Records contained in a dataset
************
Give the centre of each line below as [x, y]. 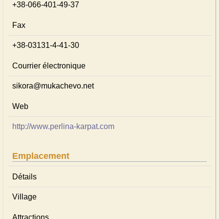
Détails [24, 177]
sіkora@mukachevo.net [53, 86]
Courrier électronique [49, 66]
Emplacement [41, 156]
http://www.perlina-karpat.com [63, 126]
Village [24, 197]
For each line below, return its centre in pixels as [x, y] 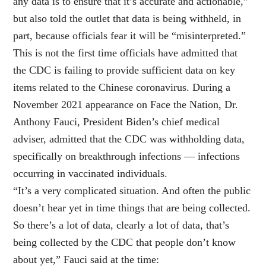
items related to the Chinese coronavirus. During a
************
WHAT IS REQUIRED
Print the data word for word and omit the pictures.

ANSWER TO THE EXERCISE
Give the centre of each line below as [x, y]. 
Détails [24, 177]
sіkora@mukachevo.net [53, 86]
Courrier électronique [49, 66]
Emplacement [41, 156]
http://www.perlina-karpat.com [63, 126]
Village [24, 197]
For each line below, return its centre in pixels as [x, y] 
items related to the Chinese coronavirus. During a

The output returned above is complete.